We wanted an extraordinarily fast, intelligent and dynamic cache. We ended up using a mix of hash tables, lists and heaps to ensure that lookups are O(1)
and evictions are O(logn)
at most.
The discussion in class about this was of tremendous help! The key insight was that we had to rely on GeoIP or perform random routing during the bootstrapping phase.
We discussed numerous approaches including setting up an endpoint called /shutdown
and sending a DNS query for shutdown.com
to shut our infra down. However, we learned about the pkill
command for a more elegant solution.
We were quite confused as to how deploys would work since they required our private keys to SSH into the machines. This was made clear by the discussion in class as well.
Following is a list of tasks that we were individually responsible for. However, we discussed the design and strategy, and worked on a lot of these together.
- Rohit
- Overall design of the CDN
- Caching layer
- GeoLite
- Test scripts
- Riccardo:
- HTTP Server
- Cache design
- Scamper
- GeoLite
- Diego:
- DNS server
[deploy|run|stop]CDN
scripts- Invoking active measurements from DNS server
- Building routing table on DNS server
If we had more time, we would do the following:
Our first priority was to get things working end-to-end and then make them work pretty. We are quite happy with the code given the complexity and scale of the project and time constraints, but there's certainly a lot of room for improvement.

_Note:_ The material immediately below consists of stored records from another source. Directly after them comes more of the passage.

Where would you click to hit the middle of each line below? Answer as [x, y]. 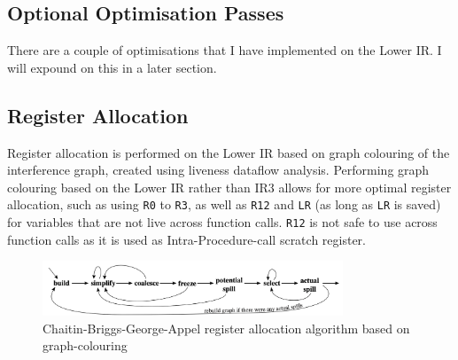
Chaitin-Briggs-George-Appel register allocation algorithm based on [226, 328]
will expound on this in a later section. [112, 67]
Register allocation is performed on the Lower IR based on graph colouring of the [229, 152]
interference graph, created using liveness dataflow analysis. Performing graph [218, 170]
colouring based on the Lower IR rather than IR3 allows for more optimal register [229, 187]
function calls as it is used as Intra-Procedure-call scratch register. [186, 239]
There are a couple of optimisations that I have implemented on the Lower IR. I [225, 50]
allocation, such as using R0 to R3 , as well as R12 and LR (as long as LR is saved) [224, 204]
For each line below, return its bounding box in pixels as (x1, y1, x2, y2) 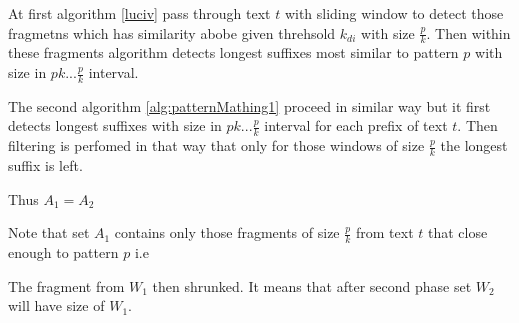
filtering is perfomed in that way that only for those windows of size (8, 135, 425, 156)
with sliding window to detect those (284, 3, 504, 23)
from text (356, 222, 414, 243)
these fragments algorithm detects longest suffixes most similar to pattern (8, 42, 459, 63)
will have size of (8, 295, 105, 316)
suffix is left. (8, 155, 83, 176)
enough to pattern (8, 242, 119, 263)
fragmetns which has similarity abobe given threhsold (8, 22, 336, 43)
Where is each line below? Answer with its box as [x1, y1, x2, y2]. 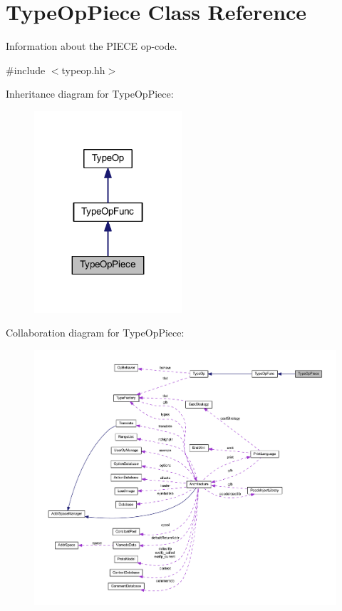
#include [6, 62, 46, 77]
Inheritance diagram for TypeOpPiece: [6, 86, 174, 101]
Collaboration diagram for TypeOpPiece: [6, 325, 185, 340]
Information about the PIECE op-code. [6, 38, 177, 53]
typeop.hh [61, 62, 105, 77]
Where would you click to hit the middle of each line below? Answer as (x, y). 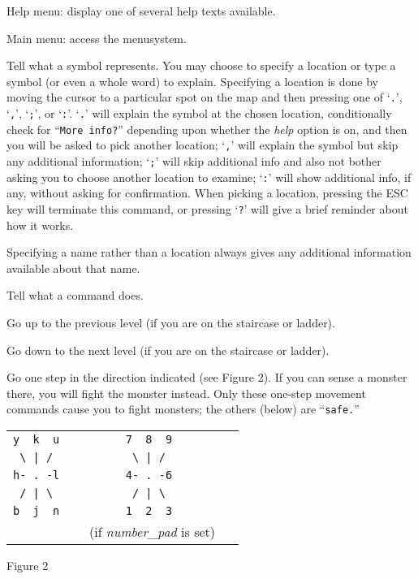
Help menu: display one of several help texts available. (141, 11)
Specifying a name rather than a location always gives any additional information (209, 252)
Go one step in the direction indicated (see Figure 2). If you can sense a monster (207, 377)
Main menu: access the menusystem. (97, 38)
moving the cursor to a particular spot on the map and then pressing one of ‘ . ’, (205, 97)
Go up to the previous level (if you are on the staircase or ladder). (171, 322)
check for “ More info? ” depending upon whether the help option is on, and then (207, 129)
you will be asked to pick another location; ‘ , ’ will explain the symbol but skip (203, 145)
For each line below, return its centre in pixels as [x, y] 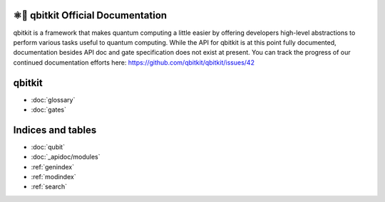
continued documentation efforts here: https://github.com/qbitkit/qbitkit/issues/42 [134, 62]
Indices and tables [55, 130]
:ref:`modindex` [53, 177]
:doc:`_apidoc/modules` [66, 157]
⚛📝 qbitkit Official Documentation [90, 15]
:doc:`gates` [49, 110]
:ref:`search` [49, 187]
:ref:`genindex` [53, 166]
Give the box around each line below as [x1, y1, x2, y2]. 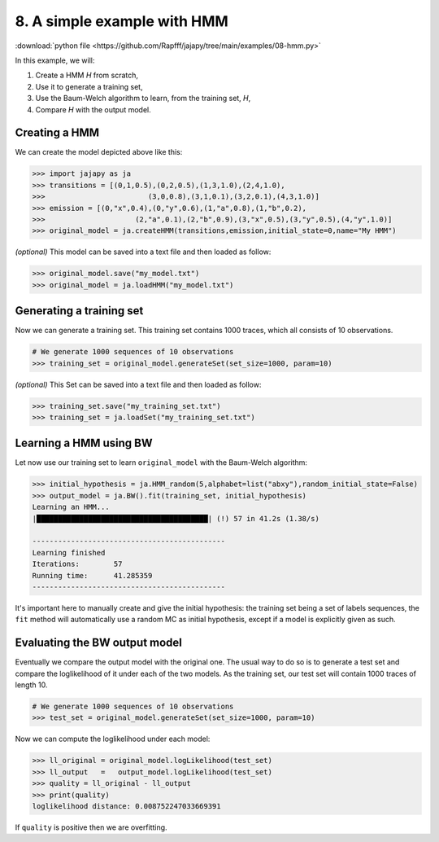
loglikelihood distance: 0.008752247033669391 [32, 801, 221, 810]
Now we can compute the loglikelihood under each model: [15, 734, 211, 744]
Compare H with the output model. [35, 104, 151, 114]
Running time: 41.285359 [32, 571, 153, 580]
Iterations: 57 [32, 559, 123, 569]
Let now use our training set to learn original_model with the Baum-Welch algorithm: [15, 458, 308, 467]
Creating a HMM [15, 126, 100, 140]
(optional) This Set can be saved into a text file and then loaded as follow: [15, 379, 262, 389]
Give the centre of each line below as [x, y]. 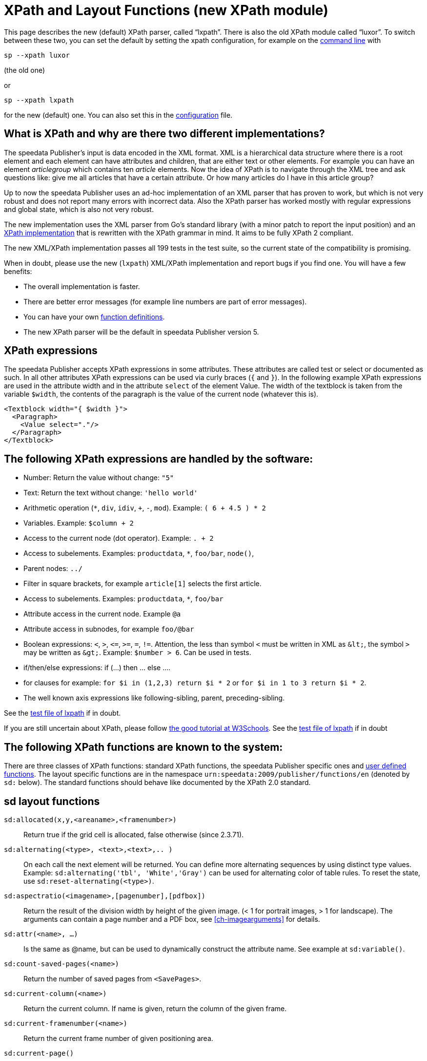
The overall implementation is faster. [82, 286]
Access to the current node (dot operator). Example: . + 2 [119, 538]
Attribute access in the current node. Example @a [102, 614]
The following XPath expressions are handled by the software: [159, 459]
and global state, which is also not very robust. [79, 209]
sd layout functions [52, 801]
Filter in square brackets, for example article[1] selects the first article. [142, 584]
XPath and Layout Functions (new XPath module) [166, 10]
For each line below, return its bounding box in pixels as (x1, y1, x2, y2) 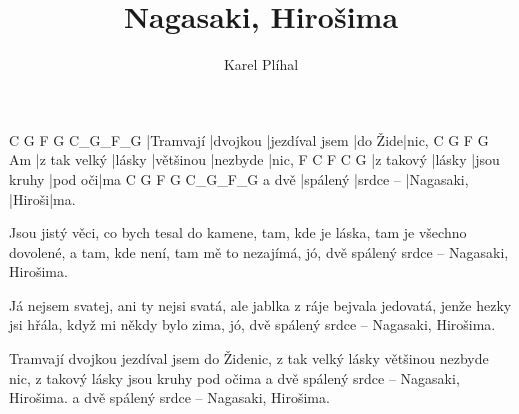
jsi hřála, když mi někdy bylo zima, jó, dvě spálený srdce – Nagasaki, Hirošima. (9, 314, 496, 335)
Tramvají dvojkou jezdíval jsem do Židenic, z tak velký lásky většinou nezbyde (9, 348, 489, 369)
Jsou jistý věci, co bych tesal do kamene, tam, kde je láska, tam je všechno (9, 222, 467, 243)
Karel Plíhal (223, 54, 299, 75)
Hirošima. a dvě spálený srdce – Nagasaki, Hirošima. (9, 387, 330, 408)
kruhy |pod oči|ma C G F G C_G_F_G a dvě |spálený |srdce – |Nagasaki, (9, 168, 469, 189)
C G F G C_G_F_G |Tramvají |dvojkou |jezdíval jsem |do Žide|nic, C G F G (9, 129, 489, 150)
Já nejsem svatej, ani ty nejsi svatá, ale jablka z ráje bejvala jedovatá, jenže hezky (9, 294, 512, 315)
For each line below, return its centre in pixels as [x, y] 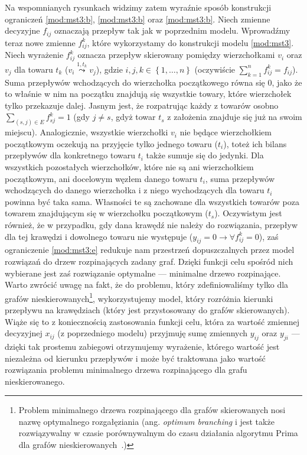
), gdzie [109, 69]
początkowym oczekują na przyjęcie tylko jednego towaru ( [111, 143]
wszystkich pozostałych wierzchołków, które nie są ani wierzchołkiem [129, 166]
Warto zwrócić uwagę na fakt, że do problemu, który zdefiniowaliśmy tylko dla [147, 285]
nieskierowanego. [35, 381]
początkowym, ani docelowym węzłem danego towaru [101, 178]
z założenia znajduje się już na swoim [235, 117]
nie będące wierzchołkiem [226, 132]
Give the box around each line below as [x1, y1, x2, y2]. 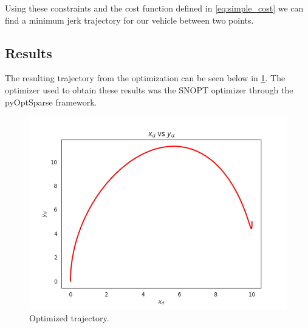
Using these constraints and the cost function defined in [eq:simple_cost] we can [5, 2, 304, 14]
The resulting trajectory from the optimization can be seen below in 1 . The [5, 72, 286, 84]
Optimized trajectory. [29, 311, 109, 324]
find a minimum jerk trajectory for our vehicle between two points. [5, 13, 254, 26]
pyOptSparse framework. [5, 95, 97, 108]
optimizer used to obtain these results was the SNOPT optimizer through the [5, 83, 293, 96]
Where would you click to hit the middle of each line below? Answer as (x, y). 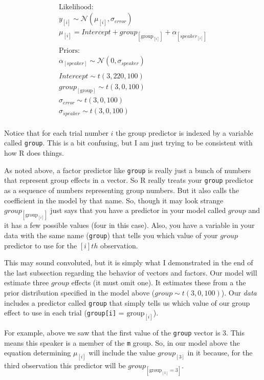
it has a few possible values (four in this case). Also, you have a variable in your (129, 225)
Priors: (69, 51)
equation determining (38, 353)
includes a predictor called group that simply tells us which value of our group (127, 302)
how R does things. (34, 153)
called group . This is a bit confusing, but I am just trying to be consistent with (128, 143)
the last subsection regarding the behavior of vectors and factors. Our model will (131, 272)
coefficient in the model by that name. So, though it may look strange (114, 200)
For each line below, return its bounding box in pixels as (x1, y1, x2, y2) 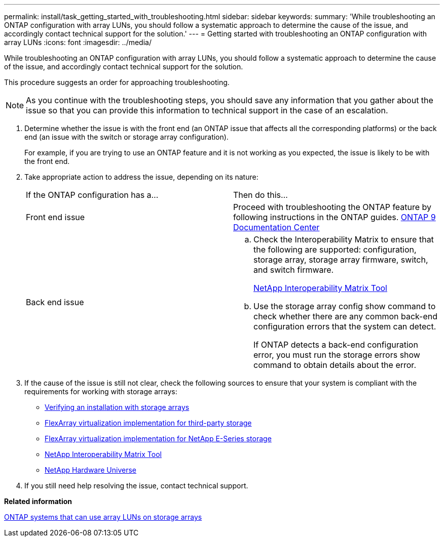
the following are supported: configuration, (253, 244, 417, 255)
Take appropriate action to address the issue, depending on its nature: (24, 173, 258, 181)
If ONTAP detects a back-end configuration (253, 340, 418, 350)
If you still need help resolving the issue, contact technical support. (24, 481, 248, 490)
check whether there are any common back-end (253, 311, 438, 321)
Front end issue (26, 212, 85, 222)
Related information (4, 497, 72, 506)
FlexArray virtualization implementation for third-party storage (45, 419, 252, 427)
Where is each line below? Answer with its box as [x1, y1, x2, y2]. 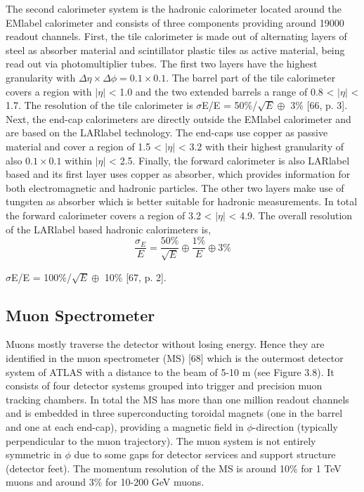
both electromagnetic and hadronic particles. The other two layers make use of [6, 180, 344, 195]
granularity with [6, 70, 76, 84]
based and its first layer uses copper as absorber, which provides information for [6, 167, 351, 181]
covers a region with [6, 84, 92, 98]
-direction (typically [252, 419, 338, 434]
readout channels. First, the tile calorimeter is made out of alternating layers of [6, 29, 347, 44]
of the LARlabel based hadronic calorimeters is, [6, 221, 212, 236]
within [65, 153, 93, 167]
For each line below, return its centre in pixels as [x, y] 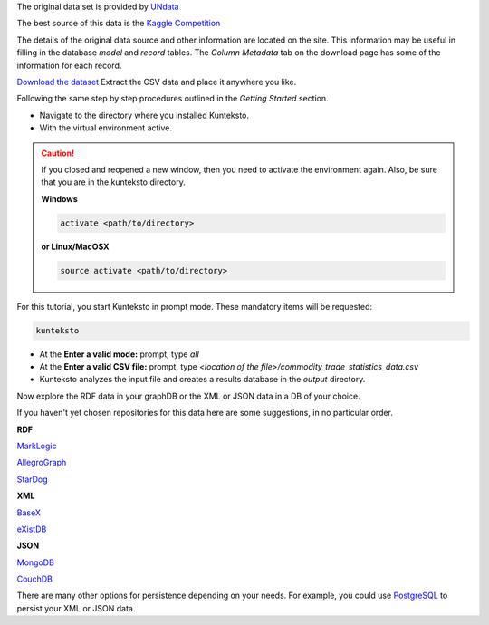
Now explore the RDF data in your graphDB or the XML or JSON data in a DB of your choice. [189, 396]
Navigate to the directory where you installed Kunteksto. [144, 115]
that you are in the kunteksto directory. [113, 182]
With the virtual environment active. [105, 128]
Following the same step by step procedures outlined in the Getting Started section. [173, 99]
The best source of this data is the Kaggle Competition [119, 24]
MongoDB [35, 562]
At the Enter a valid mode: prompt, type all [119, 354]
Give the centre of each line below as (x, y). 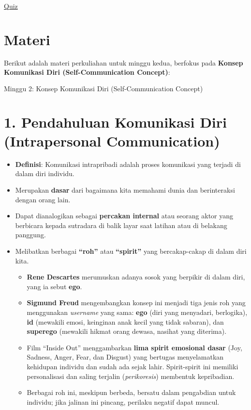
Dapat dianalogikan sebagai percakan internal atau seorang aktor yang (124, 216)
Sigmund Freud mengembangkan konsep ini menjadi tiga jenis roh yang (136, 303)
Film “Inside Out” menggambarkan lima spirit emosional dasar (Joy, (134, 347)
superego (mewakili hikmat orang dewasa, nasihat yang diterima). (127, 331)
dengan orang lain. (43, 199)
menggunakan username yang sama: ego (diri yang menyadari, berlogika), (137, 312)
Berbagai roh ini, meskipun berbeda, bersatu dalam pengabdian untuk (131, 392)
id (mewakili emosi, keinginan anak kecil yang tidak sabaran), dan (125, 321)
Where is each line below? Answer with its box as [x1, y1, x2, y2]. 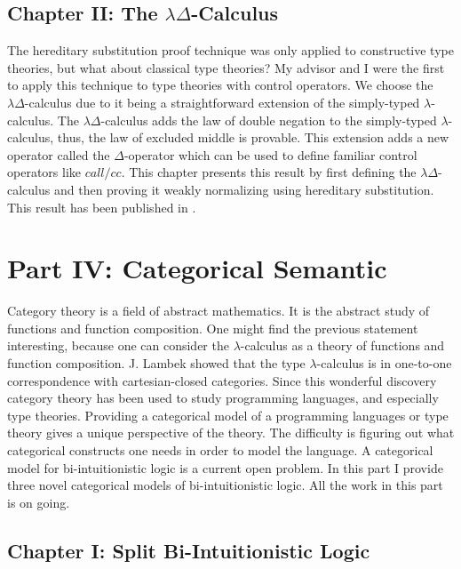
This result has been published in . [7, 197, 196, 216]
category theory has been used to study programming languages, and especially [7, 389, 439, 407]
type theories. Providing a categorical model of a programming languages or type [7, 405, 449, 424]
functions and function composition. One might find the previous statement [7, 318, 418, 337]
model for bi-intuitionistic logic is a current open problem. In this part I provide [7, 458, 443, 477]
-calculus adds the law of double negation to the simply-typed [100, 110, 437, 129]
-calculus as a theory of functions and [240, 336, 445, 355]
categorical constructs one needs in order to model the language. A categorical [7, 441, 433, 460]
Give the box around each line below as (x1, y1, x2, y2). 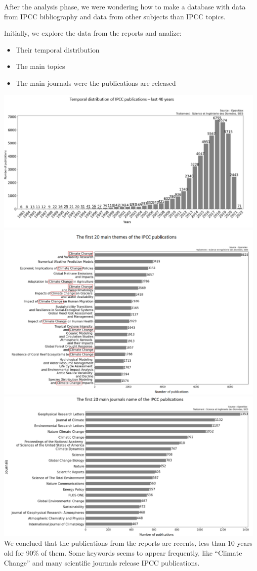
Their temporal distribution (15, 44, 100, 55)
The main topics (15, 61, 65, 71)
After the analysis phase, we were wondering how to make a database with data (4, 1, 246, 11)
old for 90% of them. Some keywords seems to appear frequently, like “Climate (4, 547, 242, 558)
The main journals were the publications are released (15, 77, 176, 88)
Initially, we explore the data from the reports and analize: (4, 28, 182, 38)
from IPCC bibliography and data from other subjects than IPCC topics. (4, 11, 226, 21)
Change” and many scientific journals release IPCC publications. (4, 557, 200, 568)
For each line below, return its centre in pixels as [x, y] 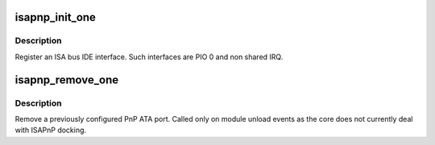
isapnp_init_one [56, 17]
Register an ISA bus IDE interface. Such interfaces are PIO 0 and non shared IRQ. [149, 57]
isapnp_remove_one [67, 80]
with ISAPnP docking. [51, 130]
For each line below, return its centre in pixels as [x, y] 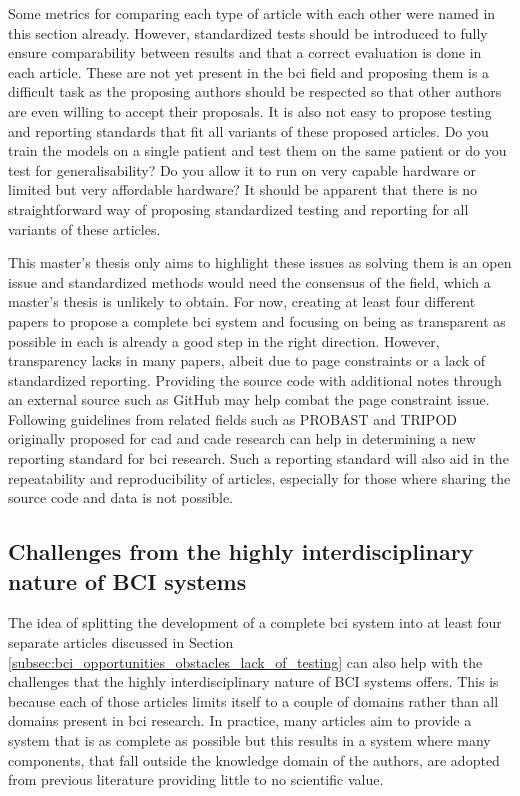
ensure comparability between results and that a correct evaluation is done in [245, 52]
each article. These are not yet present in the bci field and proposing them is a [249, 71]
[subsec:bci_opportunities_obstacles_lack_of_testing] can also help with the [245, 661]
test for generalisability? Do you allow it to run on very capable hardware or [242, 169]
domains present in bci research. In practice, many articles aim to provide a [240, 720]
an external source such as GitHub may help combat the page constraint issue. [249, 399]
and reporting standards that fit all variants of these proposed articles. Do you [248, 130]
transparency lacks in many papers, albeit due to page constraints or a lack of [246, 360]
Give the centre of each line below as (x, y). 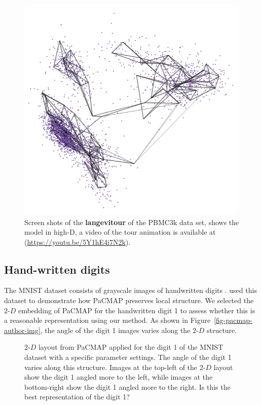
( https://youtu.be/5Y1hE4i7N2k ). (78, 242)
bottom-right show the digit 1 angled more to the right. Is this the (127, 386)
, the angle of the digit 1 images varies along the (115, 330)
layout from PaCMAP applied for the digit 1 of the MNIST (131, 347)
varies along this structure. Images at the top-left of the (111, 367)
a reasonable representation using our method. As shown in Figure (107, 320)
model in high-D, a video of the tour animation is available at (120, 232)
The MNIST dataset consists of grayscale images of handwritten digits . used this (130, 290)
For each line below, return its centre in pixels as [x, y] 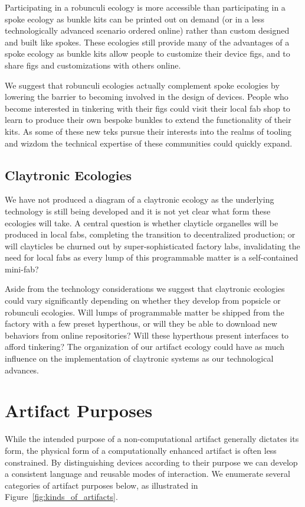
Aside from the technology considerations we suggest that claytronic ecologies [145, 289]
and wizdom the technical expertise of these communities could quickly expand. [149, 143]
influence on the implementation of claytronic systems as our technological [139, 358]
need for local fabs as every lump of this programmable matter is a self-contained [152, 257]
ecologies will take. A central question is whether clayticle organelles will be [142, 222]
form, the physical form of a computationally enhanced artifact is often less [141, 450]
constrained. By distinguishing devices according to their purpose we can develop [151, 462]
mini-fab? [22, 269]
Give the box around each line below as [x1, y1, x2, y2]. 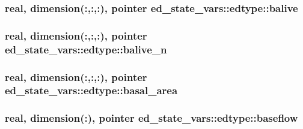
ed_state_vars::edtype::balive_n [5, 41, 167, 56]
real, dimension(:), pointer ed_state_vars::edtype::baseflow [5, 110, 298, 125]
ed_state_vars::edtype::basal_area [5, 83, 178, 98]
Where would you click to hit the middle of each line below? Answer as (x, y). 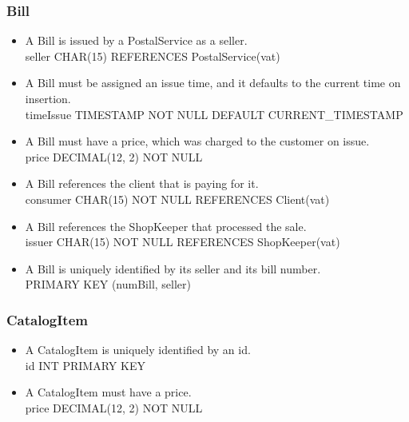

Right now, we only utilize the RTT to determine the best replica. However, we also measure the CPU usage on each replica. Given more time, we would have found a way to utilize this information in our routing decisions. We discussed some approaches for this such as setting a threshold CPU usage (say 90%) above which we don't route to that replica regardless of how low its latency is. Or if we wanted to build truly intelligent, we could build a machine learning model that given RTT, CPU usage and perhaps other metrics, returns the best replica.
Currently, once the replica loads, it loads articles from the cache that was uploaded during deploy into memory and deletes them from the disk. However, we only fetch stuff once we get a request for it. We discussed running a background thread that pre-fetches articles and adds them to the cache, but it would complicate the design by requiring locking mechanisms for safe concurrency. We decided not to pursue this in the interest of time and maintaining simplicity.